**Exercise brief:**
Skip the pictures. Copy all the rest of the records down exactly.
** Source data follows **
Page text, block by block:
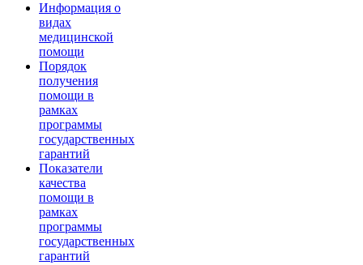
Информация о
видах
медицинской
помощи
Порядок
получения
помощи в
рамках
программы
государственных
гарантий
Показатели
качества
помощи в
рамках
программы
государственных
гарантий
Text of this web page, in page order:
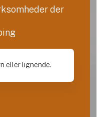
der
lignende.
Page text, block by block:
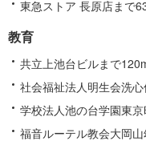
東急ストア 長原店まで
教育
共立上池台ビルまで
社会福祉法人明生会洗
学校法人池の台学園東
福音ルーテル教会大岡
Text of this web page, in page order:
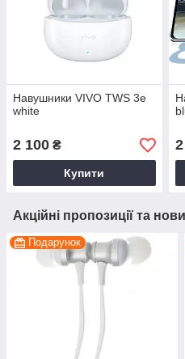
Навушники VIVO TWS 3e
white
2 100 ₴
Купити
Акційні пропозиції та
Подарунок
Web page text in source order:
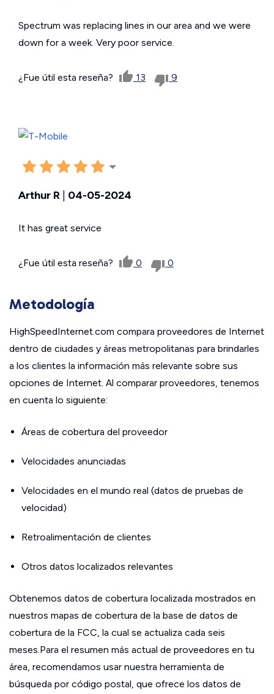
Spectrum was replacing lines in our area and we were
down for a week. Very poor service.
¿Fue útil esta reseña? 13 9
Arthur R | 04-05-2024
It has great service
¿Fue útil esta reseña? 0 0
Metodología
HighSpeedInternet.com compara proveedores de Internet
dentro de ciudades y áreas metropolitanas para brindarles
a los clientes la información más relevante sobre sus
opciones de Internet. Al comparar proveedores, tenemos
en cuenta lo siguiente:
Áreas de cobertura del proveedor
Velocidades anunciadas
Velocidades en el mundo real (datos de pruebas de
velocidad)
Retroalimentación de clientes
Otros datos localizados relevantes
Obtenemos datos de cobertura localizada mostrados en
nuestros mapas de cobertura de la base de datos de
cobertura de la FCC, la cual se actualiza cada seis
meses.Para el resumen más actual de proveedores en tu
área, recomendamos usar nuestra herramienta de
búsqueda por código postal, que ofrece los datos de
** End of Source data **
**Exercise solution:**
Page text, block by block:
Информация о
видах
медицинской
помощи
Порядок
получения
помощи в
рамках
программы
государственных
гарантий
Показатели
качества
помощи в
рамках
программы
государственных
гарантий
Text of this web page, in page order:
der
lignende.
Page text, block by block:
東急ストア 長原店まで
教育
共立上池台ビルまで
社会福祉法人明生会洗
学校法人池の台学園東
福音ルーテル教会大岡
Text of this web page, in page order:
Навушники VIVO TWS 3e
white
2 100 ₴
Купити
Акційні пропозиції та
Подарунок
Web page text in source order:
Spectrum was replacing lines in our area and we were
down for a week. Very poor service.
¿Fue útil esta reseña? 13 9
Arthur R | 04-05-2024
It has great service
¿Fue útil esta reseña? 0 0
Metodología
HighSpeedInternet.com compara proveedores de Internet
dentro de ciudades y áreas metropolitanas para brindarles
a los clientes la información más relevante sobre sus
opciones de Internet. Al comparar proveedores, tenemos
en cuenta lo siguiente:
Áreas de cobertura del proveedor
Velocidades anunciadas
Velocidades en el mundo real (datos de pruebas de
velocidad)
Retroalimentación de clientes
Otros datos localizados relevantes
Obtenemos datos de cobertura localizada mostrados en
nuestros mapas de cobertura de la base de datos de
cobertura de la FCC, la cual se actualiza cada seis
meses.Para el resumen más actual de proveedores en tu
área, recomendamos usar nuestra herramienta de
búsqueda por código postal, que ofrece los datos de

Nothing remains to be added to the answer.